Once I had finally found better words for the problem, the answer seemed obvious.

Memory.

My AI kept losing context between conversations, so I needed to give it a better memory.

Simple.

Except by this point, I had already built one.

Not the little box in an app where you tell it your job title and how you like your answers written. A proper memory system behind the agents I had been building.

Thousands of pieces of information. Searchable by meaning. Available after the original conversation had ended.

It was one of the more technically impressive things I had managed to create.

It also taught me that remembering something and understanding what it means are not the same thing.

Thirteen thousand memories

The system had started in ChromaDB, a database designed to help AI find information that is similar in meaning rather than only matching the exact words.

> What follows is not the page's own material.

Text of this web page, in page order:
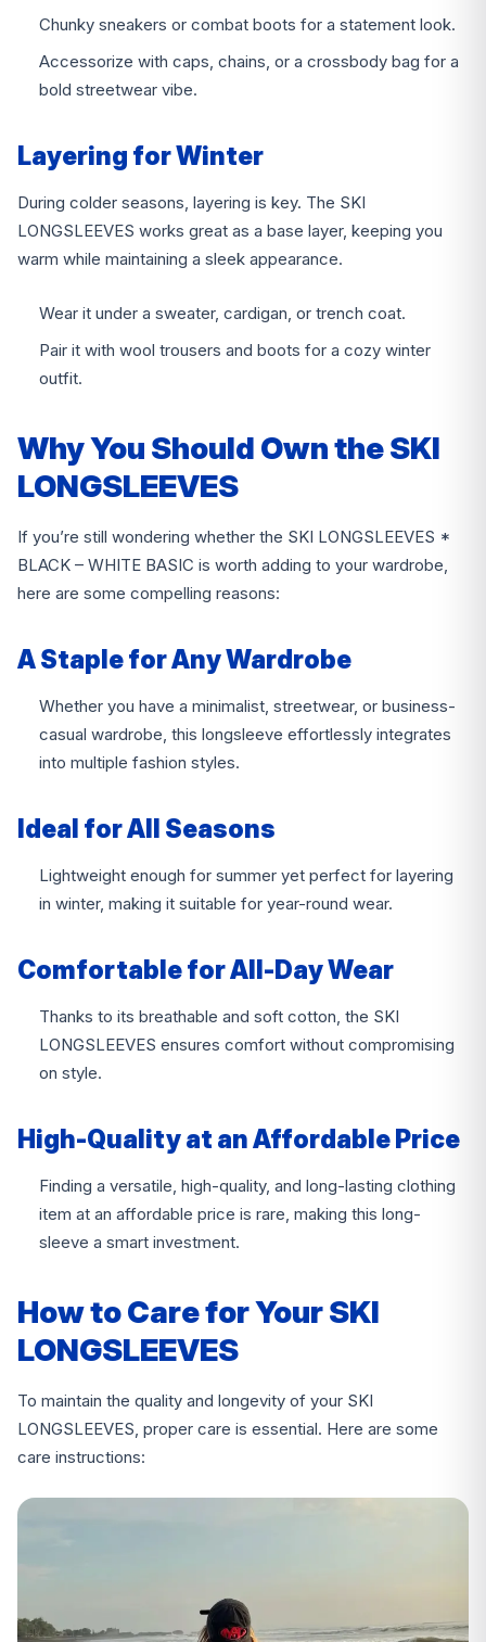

Later, I moved it into Postgres and pgvector so it could live alongside the rest of the system instead of becoming another disconnected island.

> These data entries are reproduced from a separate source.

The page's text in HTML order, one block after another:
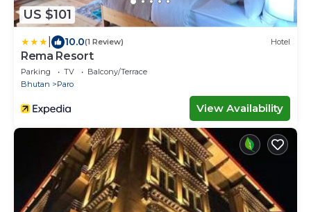
US $101
10.0(1 Review) Hotel
Rema Resort
Parking TV
Balcony/Terrace
Bhutan
Paro
View Availability
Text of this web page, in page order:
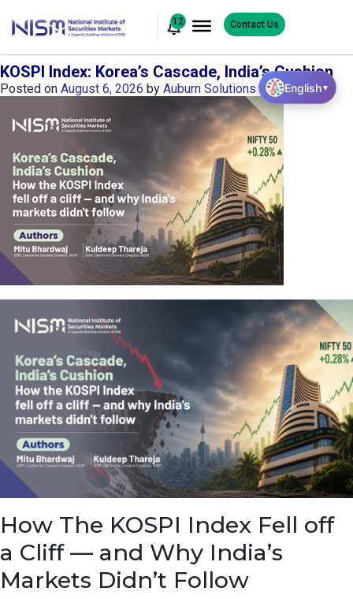
12 Contact Us
KOSPI Index: Korea’s Cascade, India’s Cushion
Posted on August 6, 2026 by Auburn Solutions
How The KOSPI Index Fell off
a Cliff — and Why India’s
Markets Didn’t Follow
English▼

By the end of that work, 2,558 memory items had been broken into 12,307 smaller chunks. There were 13,318 searchable embeddings behind them.

That is a technical way of saying the AI had a library containing thousands of things I had previously told it, written or recorded.

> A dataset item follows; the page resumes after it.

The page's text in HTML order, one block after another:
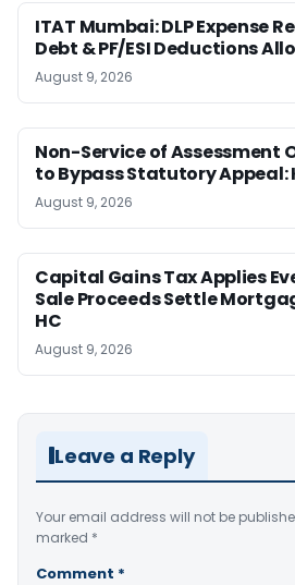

I could ask a question without remembering the exact phrase used six weeks earlier, and the system could find material with a similar meaning.

That was a huge improvement.

Before, forgetting the wording often meant losing the information.

Now the information could come back.

I thought that was the problem solved.

The wrong thing came back beautifully

The difficulty was not whether the system could retrieve something relevant.

It could.

The difficulty was that relevant is not the same as current, true or important.

A rejected idea can look very similar to the decision that replaced it.

An early plan can contain almost the same language as the final version.

A confident answer from three months ago can be a perfect match for today's question and still be completely wrong because something changed yesterday.

The memory system did not naturally know the difference.

It could bring back the paragraph.

It could not always bring back its status.

Was this a fact or a suggestion? Had I agreed it? Had it been superseded? Was it still waiting for somebody else? Which later discovery had changed it?

The words were stored.

The life around the words was missing.

A library is not a case file

I had built something very good at finding books in a library.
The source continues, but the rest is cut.